Thirty years ago I confronted an insurmountable obstacle.
After spinal surgery and five weeks of recovery, therapists loaded me into my first wheelchair and rolled me into the hospital hallway where they’d placed a 10-foot strip of red tape. My first therapy goal was to push my chair 10 feet.
I couldn’t do it.
Couldn’t. Or wouldn’t. Or didn’t want to. Or didn’t care. Didn’t matter, because that 10-foot goal defeated me for weeks. Might as well have been ten times around the world.
Yeas later I climbed on a handcycle and cranked a few blocks, and than a few miles. Eventually I did a 1500-mile Mississippi River ride and a bunch of other tours. When you look at all of the lines on the map and consider the thousands of miles they represent, that 10-foot strip of red tape seems sort of silly, doesn’t it?
I wanted to quit. Ten feet was just too much!
Just picture that day in the hospital hallway, me all discouraged and the nurses and therapists cheering and encouraging and telling me I could do it, I could do more than I could possibly imagine. But on that day, do you think those therapists imagined a 1500-mile handcycle ride or more than 37,000 miles of riding and training? I’m absolutely certain none of them saw any of that.
But God did.
He saw all of it – he pain and struggle, the celebration and triumph. He pictured something bigger and more outrageous than anyone in that hallway would have dared to imagine.
We can’t out-dream God.
If your dream isn’t crazy, if it doesn’t require more than self-help, if you don’t need faith and hope to follow it…maybe it’s not big enough.

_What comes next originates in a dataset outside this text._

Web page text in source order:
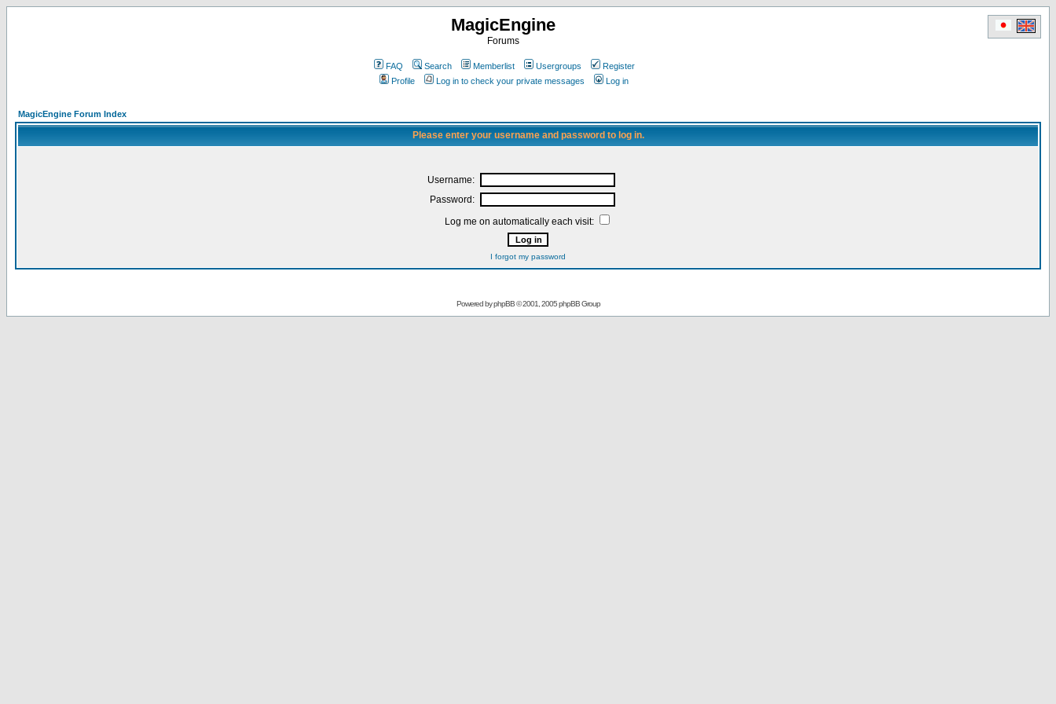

Please don’t buy the world’s lie that you can do or be whatever you want if only you work hard enough or have enough faith. I sit in a wheelchair. My inability to win the Tour de France isn’t a lack-of-faith-or-hard-work issue, it’s a lack-of-working-legs issue (with age and talent tossed in as well). The tough reality is: I simply can’t be anything I want to be.
However, if I’m willing to dream big dreams, to listen and follow, I can be EVERYTHING Jesus wants me to be.
Which is exactly what I would want in the first place, if I were smart enough.